[[ EXCERPTED RECORDS open ]]
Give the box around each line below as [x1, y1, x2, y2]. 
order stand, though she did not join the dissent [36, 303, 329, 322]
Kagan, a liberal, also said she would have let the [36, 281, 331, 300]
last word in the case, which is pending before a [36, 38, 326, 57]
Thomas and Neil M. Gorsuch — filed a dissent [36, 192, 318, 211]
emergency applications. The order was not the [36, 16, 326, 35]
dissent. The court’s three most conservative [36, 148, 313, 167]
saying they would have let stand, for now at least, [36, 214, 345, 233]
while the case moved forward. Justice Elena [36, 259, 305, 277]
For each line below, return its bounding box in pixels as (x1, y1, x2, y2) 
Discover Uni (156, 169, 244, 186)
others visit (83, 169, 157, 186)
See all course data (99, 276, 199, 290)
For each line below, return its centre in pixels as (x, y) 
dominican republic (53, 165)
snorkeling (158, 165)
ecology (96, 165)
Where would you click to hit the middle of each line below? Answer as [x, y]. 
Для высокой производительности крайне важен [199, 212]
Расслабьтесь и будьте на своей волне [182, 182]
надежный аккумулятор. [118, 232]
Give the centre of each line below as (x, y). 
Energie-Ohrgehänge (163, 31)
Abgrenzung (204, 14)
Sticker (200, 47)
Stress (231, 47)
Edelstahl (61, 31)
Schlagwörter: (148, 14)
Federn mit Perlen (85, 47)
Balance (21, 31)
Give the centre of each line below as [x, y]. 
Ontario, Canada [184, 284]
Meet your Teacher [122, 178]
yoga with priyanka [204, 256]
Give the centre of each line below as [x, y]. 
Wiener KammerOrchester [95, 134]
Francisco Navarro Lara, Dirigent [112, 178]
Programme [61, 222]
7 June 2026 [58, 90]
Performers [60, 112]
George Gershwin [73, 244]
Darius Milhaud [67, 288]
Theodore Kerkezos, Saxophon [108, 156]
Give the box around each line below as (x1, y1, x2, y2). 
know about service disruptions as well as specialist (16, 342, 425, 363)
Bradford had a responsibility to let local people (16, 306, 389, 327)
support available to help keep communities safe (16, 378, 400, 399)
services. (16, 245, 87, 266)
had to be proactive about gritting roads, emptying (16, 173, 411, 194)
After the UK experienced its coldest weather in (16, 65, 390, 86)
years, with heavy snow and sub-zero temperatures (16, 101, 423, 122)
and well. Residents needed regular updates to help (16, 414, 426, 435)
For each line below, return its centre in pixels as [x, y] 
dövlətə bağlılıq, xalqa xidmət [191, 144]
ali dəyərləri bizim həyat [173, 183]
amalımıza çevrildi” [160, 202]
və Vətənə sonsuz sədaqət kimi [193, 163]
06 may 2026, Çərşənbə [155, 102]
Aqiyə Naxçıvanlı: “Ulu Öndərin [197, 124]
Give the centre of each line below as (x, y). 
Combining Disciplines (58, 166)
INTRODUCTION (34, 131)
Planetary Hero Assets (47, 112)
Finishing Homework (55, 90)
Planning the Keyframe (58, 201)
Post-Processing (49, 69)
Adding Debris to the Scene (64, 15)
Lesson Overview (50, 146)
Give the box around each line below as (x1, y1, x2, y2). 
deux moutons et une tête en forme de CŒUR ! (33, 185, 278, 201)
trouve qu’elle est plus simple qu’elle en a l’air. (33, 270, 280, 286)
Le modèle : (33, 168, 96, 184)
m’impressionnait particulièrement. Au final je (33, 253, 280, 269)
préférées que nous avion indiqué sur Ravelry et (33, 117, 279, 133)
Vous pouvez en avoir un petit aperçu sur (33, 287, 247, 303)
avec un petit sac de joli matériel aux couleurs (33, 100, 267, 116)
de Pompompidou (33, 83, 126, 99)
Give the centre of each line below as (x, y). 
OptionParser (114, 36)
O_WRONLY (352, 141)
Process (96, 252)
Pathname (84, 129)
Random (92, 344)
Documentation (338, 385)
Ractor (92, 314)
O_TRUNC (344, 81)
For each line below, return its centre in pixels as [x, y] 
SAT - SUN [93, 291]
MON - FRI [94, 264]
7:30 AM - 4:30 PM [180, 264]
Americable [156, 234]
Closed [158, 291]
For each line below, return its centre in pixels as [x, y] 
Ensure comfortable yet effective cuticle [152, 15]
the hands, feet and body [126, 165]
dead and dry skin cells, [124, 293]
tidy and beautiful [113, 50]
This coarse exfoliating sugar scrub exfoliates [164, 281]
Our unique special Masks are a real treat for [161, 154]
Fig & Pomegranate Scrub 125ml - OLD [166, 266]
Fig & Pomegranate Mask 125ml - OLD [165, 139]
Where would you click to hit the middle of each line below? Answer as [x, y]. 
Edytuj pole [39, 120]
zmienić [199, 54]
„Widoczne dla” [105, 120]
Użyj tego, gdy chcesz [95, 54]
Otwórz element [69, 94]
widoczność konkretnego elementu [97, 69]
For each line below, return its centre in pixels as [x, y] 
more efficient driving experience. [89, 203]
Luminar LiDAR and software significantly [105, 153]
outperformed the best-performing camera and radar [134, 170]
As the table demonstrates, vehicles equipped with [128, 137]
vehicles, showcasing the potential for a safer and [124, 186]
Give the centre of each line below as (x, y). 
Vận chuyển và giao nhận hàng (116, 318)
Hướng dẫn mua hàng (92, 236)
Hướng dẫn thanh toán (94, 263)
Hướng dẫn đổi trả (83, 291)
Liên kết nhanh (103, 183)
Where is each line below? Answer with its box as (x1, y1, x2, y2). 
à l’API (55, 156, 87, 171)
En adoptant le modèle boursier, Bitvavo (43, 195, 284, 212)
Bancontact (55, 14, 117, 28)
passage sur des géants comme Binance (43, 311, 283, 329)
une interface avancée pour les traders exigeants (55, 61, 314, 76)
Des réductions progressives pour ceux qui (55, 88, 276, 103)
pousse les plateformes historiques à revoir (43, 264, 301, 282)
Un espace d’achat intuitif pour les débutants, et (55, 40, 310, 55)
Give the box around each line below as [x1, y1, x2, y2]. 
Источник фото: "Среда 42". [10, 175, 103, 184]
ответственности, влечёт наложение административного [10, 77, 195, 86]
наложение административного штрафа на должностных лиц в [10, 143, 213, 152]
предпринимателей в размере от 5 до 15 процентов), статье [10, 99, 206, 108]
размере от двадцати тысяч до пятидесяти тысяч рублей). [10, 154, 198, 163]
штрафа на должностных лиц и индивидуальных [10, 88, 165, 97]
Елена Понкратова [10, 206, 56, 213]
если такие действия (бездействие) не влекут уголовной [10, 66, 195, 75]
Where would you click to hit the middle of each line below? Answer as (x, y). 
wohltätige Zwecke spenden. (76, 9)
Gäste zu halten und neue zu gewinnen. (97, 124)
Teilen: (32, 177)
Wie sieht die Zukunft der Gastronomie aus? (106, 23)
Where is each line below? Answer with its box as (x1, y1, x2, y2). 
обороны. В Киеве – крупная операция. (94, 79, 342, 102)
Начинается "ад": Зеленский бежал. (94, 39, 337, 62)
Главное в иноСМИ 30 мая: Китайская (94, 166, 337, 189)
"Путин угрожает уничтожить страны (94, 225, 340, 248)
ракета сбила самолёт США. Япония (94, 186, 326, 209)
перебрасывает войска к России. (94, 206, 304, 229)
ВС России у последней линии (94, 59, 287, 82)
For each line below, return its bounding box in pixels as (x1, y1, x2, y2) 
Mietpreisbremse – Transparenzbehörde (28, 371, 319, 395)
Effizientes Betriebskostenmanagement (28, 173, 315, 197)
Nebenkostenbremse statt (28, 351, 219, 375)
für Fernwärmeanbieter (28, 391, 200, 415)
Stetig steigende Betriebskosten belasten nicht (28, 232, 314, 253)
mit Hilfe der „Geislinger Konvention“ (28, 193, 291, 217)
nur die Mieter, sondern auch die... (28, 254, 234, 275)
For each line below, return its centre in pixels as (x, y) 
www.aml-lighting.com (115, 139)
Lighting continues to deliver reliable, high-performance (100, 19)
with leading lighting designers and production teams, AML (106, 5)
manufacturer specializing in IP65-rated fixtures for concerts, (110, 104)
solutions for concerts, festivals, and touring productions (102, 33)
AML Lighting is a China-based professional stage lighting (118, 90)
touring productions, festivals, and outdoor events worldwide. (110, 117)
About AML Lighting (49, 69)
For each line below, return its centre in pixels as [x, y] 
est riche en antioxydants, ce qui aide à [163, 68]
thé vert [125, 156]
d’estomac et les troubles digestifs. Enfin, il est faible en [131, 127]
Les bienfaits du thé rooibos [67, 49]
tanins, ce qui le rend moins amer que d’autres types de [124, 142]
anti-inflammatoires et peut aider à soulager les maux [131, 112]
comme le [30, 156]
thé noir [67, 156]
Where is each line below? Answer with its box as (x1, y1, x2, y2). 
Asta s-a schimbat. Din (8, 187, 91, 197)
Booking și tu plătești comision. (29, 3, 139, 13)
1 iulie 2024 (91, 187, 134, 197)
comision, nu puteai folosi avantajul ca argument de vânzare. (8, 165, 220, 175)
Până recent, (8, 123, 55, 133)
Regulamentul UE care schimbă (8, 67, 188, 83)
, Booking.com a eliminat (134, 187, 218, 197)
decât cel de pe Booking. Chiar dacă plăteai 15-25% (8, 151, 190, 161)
[[ EXCERPTED RECORDS closed ]]
■ **PROBLEM**
Take the listing above and repeat exactly the lines from the one containing "This coarse exfoliating" through the one containing "à l’API (55, 156, 87, 171)", both included.

■ **ANSWER SPACE**
This coarse exfoliating sugar scrub exfoliates [164, 281]
Our unique special Masks are a real treat for [161, 154]
Fig & Pomegranate Scrub 125ml - OLD [166, 266]
Fig & Pomegranate Mask 125ml - OLD [165, 139]
Where would you click to hit the middle of each line below? Answer as [x, y]. 
Edytuj pole [39, 120]
zmienić [199, 54]
„Widoczne dla” [105, 120]
Użyj tego, gdy chcesz [95, 54]
Otwórz element [69, 94]
widoczność konkretnego elementu [97, 69]
For each line below, return its centre in pixels as [x, y] 
more efficient driving experience. [89, 203]
Luminar LiDAR and software significantly [105, 153]
outperformed the best-performing camera and radar [134, 170]
As the table demonstrates, vehicles equipped with [128, 137]
vehicles, showcasing the potential for a safer and [124, 186]
Give the centre of each line below as (x, y). 
Vận chuyển và giao nhận hàng (116, 318)
Hướng dẫn mua hàng (92, 236)
Hướng dẫn thanh toán (94, 263)
Hướng dẫn đổi trả (83, 291)
Liên kết nhanh (103, 183)
Where is each line below? Answer with its box as (x1, y1, x2, y2). 
à l’API (55, 156, 87, 171)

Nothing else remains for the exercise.